Brain Rules for Baby Part 1

I’m reading a fascinating book right now, and even though I’m not done with it yet, I’m afraid I’ll forget some good parts, so I’m just going to write about stuff as I go along.  The book is “Brain Rules for Babies” by John Medina.  You can get it from Amazon here.

I can’t say enough great things about this book, even though I’ve only read about half of it so far.  The title is deceptive, since the advice given can apply to children up to 5.  The book is practical, but based on research and studies that the author often references.  It’s a great guide that talks about what you can and can’t do to give your child the best start possible, and you don’t have to be a scientist to understand it.

I won’t be able to talk about everything in the book.  If I could, I promise you, I would.  But it has too much material to cover.  So I’ll talk about the things that interest me most as a nanny.  This time- I want to talk about IQ and intelligence. What does it mean to be smart?
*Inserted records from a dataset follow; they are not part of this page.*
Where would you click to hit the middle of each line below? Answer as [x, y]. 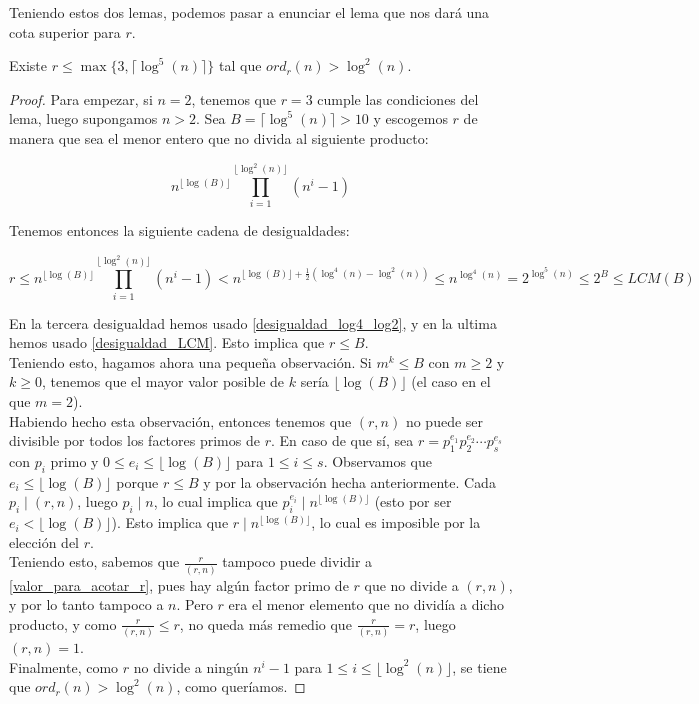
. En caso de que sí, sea [342, 440]
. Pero [194, 604]
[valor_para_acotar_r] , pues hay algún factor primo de [179, 584]
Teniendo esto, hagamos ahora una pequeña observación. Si [190, 361]
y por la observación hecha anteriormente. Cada [349, 481]
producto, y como [63, 623]
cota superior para [65, 31]
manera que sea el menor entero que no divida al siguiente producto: [219, 137]

The book talks about the history of the IQ test, but in the end, the author states than an IQ test doesn’t tell you how smart a child is or will be.  He uses a great analogy for what intelligence is- his mom’s beef stew.  Apparently, it was amazing, but it was never the same recipe.  The recipe would change depending on who was coming over, or what she already had in the house.  She said that if the quality of the beef was good, and if the gravy surrounding the beef was good, the stew would be a success no matter what else was in it.  So how does this relate to intelligence? The two essential things your brain needs in order to be intelligent are 1) the ability to record information and 2) the ability to adapt that information to unique situations. The better you can do these two things, the smarter you are, basically.

But there are other ingredients as well that must work with these fundamentals.  The author points out five that he thinks are most important to address:

  • the desire to explore
  • self control
  • creativity
  • verbal communication
  • interpreting nonverbal communication

You can’t completely control how well a child does with these things, but you can help encourage children to develop them to their fullest.   Notice that “good at math” and “knows the whole alphabet” aren’t on this list.  Don’t worry- each child will learn his ABCs and 123s in time. So put away the flash cards and the “Baby Genius” dvds and help the children you work with to become curious, imaginative, creative problem solvers, self-disciplined, good communicators, and good observers.  I’ll talk about some ways to do this another time.